The majority of the factors mentioned here in earlier posts on this topic are relevant considerations (modulus of pushrods and their attendant elastic/springy nature, lost lift due to excessive growth in lash, etc). However, in my mind, perhaps one of, if not the most important considerations would be the following. At full operating temperature the running lash must be maintained such that valve opening/closing occurs on the opening/closing ramp of the cam. Comnoz has clearly shown previously, especially at high engine speed, how finicky valve trains can be to seemingly subtle changes in ramp design.

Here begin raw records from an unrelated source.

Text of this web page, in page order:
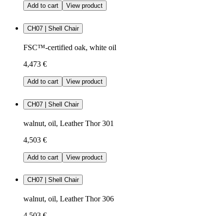
Add to cart View product
CH07 | Shell Chair
FSC™-certified oak, white oil
4,473 €
Add to cart View product
CH07 | Shell Chair
walnut, oil, Leather Thor 301
4,503 €
Add to cart View product
CH07 | Shell Chair
walnut, oil, Leather Thor 306
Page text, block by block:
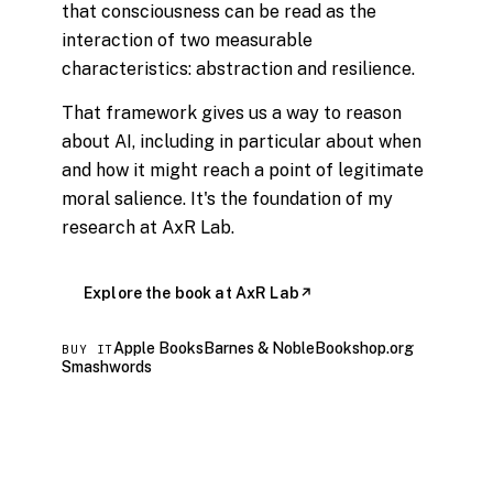
that consciousness can be read as the
interaction of two measurable
characteristics: abstraction and resilience.
That framework gives us a way to reason
about AI, including in particular about when
and how it might reach a point of legitimate
moral salience. It's the foundation of my
research at AxR Lab.
Explore the book at AxR Lab ↗
BUY ITApple BooksBarnes & NobleBookshop.org
Smashwords
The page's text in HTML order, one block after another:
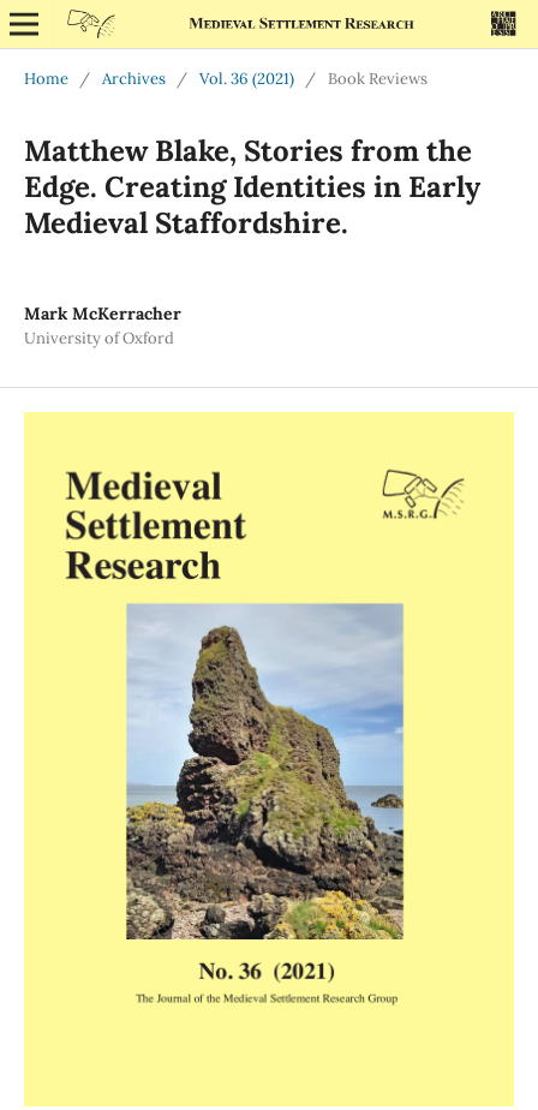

Thus the criticality of ramp design is well established and having lash grow to a point where opening and closing events are not occurring on the constant velocity ramp is a major issue.

Although a significant range of opening/closing ramp length and lift have been employed by designers, it is quite common to employ constant velocity designs exhibiting lifts of 0.012" occurring over 50 crankshaft degrees, with preferred hot lash settings of 0.008-0.010". A stock CDO cam provides a good example of this style ramp. The graph below shows the subject ramp, with a red line provided as a reference to allow the reader to readily discern the linear or so-called constant velocity region of the design where the lift curve remains parallel to the red reference line before transitioning to the flank of the cam. A notation was also included showing the stock intake lash. It is clear from this graph that if lash grows to greater than 0.012-0.014" the ramp will be completely eliminated from the design, no benefit whatsoever will be derived, and valve opening/closing events will be significantly harsher as compared to operating with the ramp.

As Dances mentioned, the valve train components/materials as well as all the engine components/materials must be considered when determining an appropriate cold lash setting. The graphic below suggests that valve lash on a stock CDO must maintain relatively close to the cold lash setting (within 0.005-0.006") or valve train contact would occur off the ramp.